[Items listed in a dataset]
• • • •

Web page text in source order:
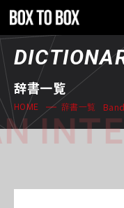
辞書一覧
HOME 辞書一覧
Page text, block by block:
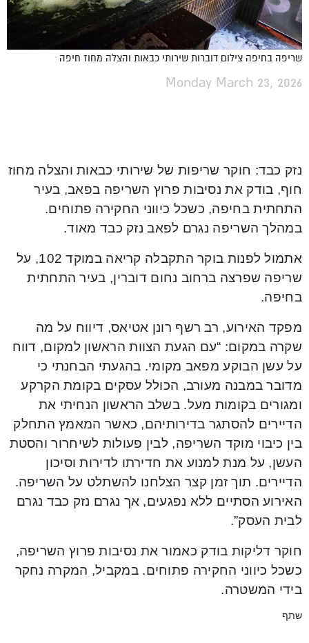
שריפה בחיפה צילום דוברות שירותי כבאות והצלה מחוז חיפה
Monday March 23, 2026
נזק כבד: חוקר שריפות של שירותי כבאות והצלה מחוז
חוף, בודק את נסיבות פרוץ השריפה בפאב, בעיר
התחתית בחיפה, כשכל כיווני החקירה פתוחים.
במהלך השריפה נגרם לפאב נזק כבד מאוד.
אתמול לפנות בוקר התקבלה קריאה במוקד 102, על
שריפה שפרצה ברחוב נחום דוברין, בעיר התחתית
בחיפה.
מפקד האירוע, רב רשף רונן אטיאס, דיווח על מה
שקרה במקום: “עם הגעת הצוות הראשון למקום, דווח
על עשן הבוקע מפאב מקומי. בהגעתי הבחנתי כי
מדובר במבנה מעורב, הכולל עסקים בקומת הקרקע
ומגורים בקומות מעל. בשלב הראשון הנחיתי את
הדיירים להסתגר בדירותיהם, כאשר המאמץ התחלק
בין כיבוי מוקד השריפה, לבין פעולות לשיחרור והסטת
העשן, על מנת למנוע את חדירתו לדירות וסיכון
הדיירים. תוך זמן קצר הצלחנו להשתלט על השריפה.
האירוע הסתיים ללא נפגעים, אך נגרם נזק כבד נגרם
לבית העסק”.
חוקר דליקות בודק כאמור את נסיבות פרוץ השריפה,
כשכל כיווני החקירה פתוחים. במקביל, המקרה נחקר
בידי המשטרה.
שתף

• • • •

▶ [Task instructions]
All lines from the line holding "בין כיבוי מוקד" through the end of the records above need to be transcribed exactly, and no other text should appear.

▶ [Solution]
בין כיבוי מוקד השריפה, לבין פעולות לשיחרור והסטת
העשן, על מנת למנוע את חדירתו לדירות וסיכון
הדיירים. תוך זמן קצר הצלחנו להשתלט על השריפה.
האירוע הסתיים ללא נפגעים, אך נגרם נזק כבד נגרם
לבית העסק”.
חוקר דליקות בודק כאמור את נסיבות פרוץ השריפה,
כשכל כיווני החקירה פתוחים. במקביל, המקרה נחקר
בידי המשטרה.
שתף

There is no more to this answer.